И вот уже мы обнимаемся и хохочем, вспоминаем подробности короткого боя. Я восхищаюсь пулеметчиками, они меня благодарят за выручку, и мы кажемся друг другу сейчас такими сильными — всё нам теперь нипочем. Давай, фриц, давай! Взвод у вас? Давай! Рота? Давай сюда и роту! К нам не подойдешь. Мы до ночи от кого хочешь отобьемся, а ночью уйдем.
— Я тебе кричу, — от возбуждения срывается на фальцет долговязый остроскулый Леша. — «Пригнись, друг, пригнись, не стой!» А ты стоишь и стоишь, как… памятник. Немцев от Миколы загораживаешь.
— Ствол у пулемета старый, — принялся объяснять наводчик, — пули заносит бис знает куда, Я хоть и вправо целю, а боюсь. Вдруг якая тебя зацепит? Только уж, как у тебя патроны кончились… Сомнут тебя, бачу. Ну, думаю, нехай лучше от своей пули…
Микола поправляет повязку, почти какую же черную, как его смоляные волосы. Под густыми бровями лихорадочно блестят глаза. Глазные впадины на худом лице совсем черны.
— Пробьемся, верно, товарищ майор? — допытывается Леша, еще не остывший после боя.
— Пробьемся! Старик «Дегтярев» працует добре, — любовно погладил наводчик Микола свой пулемет.
Он поднялся и хозяйственно осмотрелся — нельзя ли перебраться левее, там получше обзор.
Микола медлителен и деловит, его движения уверенны и точны, но он постоянно в движении. Даже когда сидит и разговаривает, не знают покоя его руки — проверяют на ощупь пулемет, протирают что-то. А цепкие глаза не выпускают из поля зрения ни одного куста вокруг. Даже в первую минуту после боя он не показался говорливым. Сейчас шагал вдоль пологого берега и искал сектор обстрела получше.
А Леша был суетлив. Стоило Миколе прикинуть, что вот здесь позиция была бы ничего, как Леша начинал метаться между старой и новой позициями и по нескольку раз перетаскивать туда и обратно патроны, диски, оружие, подобранное на поле боя и прочее имущество. Микола останавливал его, когда он брался за лопату: не останови Лешу, он отрыл бы уже несколько окопов. Микола первым вспомнил о раненом сержанте и кивнул в его сторону, как бы отдавая команду второму номеру.
— Что ж это я? — прикрикнул на себя Леша и заторопился на старую позицию.
Действительно, как можно так забыться? Следом и мы с Миколой двинулись к мелкому грязному сугробу, за которым прятались раньше пулеметчики. Но еще до того, как Леша бросился на землю, приник ухом к груди сержанта, медленно, неуклюже поднялся и стащил с головы свою ушанку, я понял, что в нашем гарнизоне в овраге остались только трое.

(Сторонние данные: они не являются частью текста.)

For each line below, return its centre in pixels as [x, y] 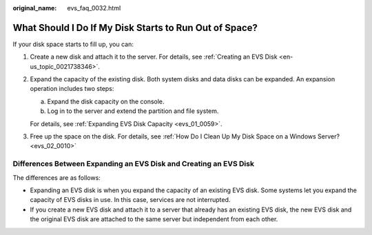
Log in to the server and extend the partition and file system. [133, 111]
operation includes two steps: [72, 89]
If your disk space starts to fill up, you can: [73, 44]
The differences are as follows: [57, 177]
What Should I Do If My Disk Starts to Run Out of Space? [135, 28]
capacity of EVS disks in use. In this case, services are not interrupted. [130, 200]
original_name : [35, 8]
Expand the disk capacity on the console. [106, 101]
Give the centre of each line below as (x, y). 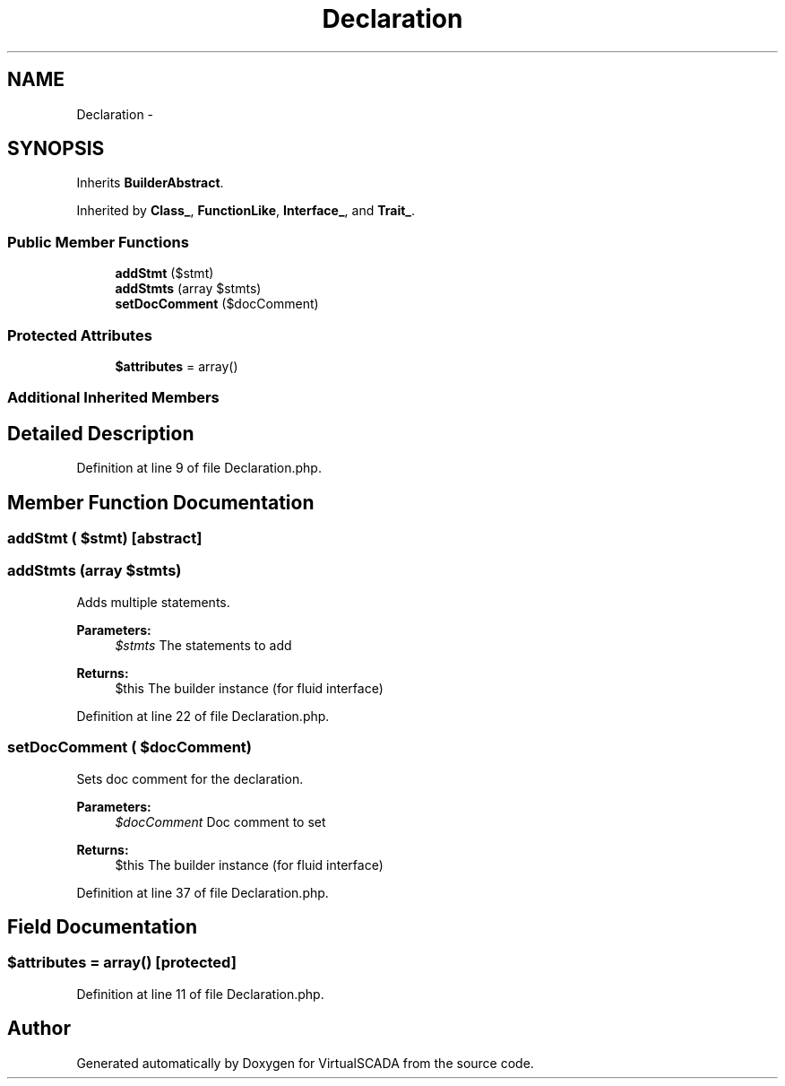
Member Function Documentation (161, 502)
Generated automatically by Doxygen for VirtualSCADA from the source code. (305, 1063)
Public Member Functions (98, 242)
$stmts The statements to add (203, 645)
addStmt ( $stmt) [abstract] (105, 538)
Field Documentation (102, 926)
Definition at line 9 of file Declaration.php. (199, 468)
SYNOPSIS (56, 149)
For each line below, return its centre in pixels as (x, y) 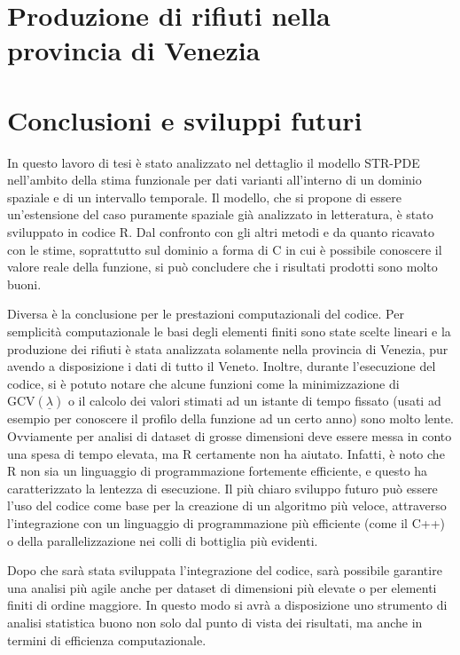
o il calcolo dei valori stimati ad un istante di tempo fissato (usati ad (254, 401)
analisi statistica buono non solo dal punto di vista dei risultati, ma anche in (215, 622)
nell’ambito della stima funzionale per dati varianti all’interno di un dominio (214, 180)
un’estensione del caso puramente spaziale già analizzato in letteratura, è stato (220, 214)
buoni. (24, 284)
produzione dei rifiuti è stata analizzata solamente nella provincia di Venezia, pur (228, 348)
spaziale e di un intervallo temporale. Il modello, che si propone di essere (204, 197)
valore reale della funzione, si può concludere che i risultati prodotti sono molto (222, 267)
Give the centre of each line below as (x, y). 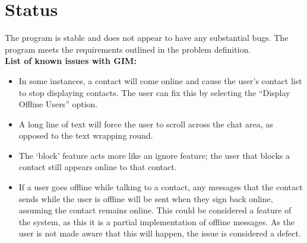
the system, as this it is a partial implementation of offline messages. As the (157, 221)
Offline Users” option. (58, 104)
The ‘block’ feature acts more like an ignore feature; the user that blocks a (154, 155)
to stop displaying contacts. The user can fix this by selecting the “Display (154, 92)
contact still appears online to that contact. (98, 167)
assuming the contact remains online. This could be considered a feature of (155, 210)
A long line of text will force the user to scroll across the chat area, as (146, 124)
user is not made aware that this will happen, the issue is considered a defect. (160, 233)

Василь Василич лежал с закрытыми глазами, спокойно скрестив большие руки на груди, будто перед самой смертью он огладил черную с проседью бородку и сказал своим бойцам: «Ну вот, свою работу я, как умел, сделал. Сами знаете, не ленился и за ваши спины не прятался. А теперь вы без меня с делами управляйтесь!»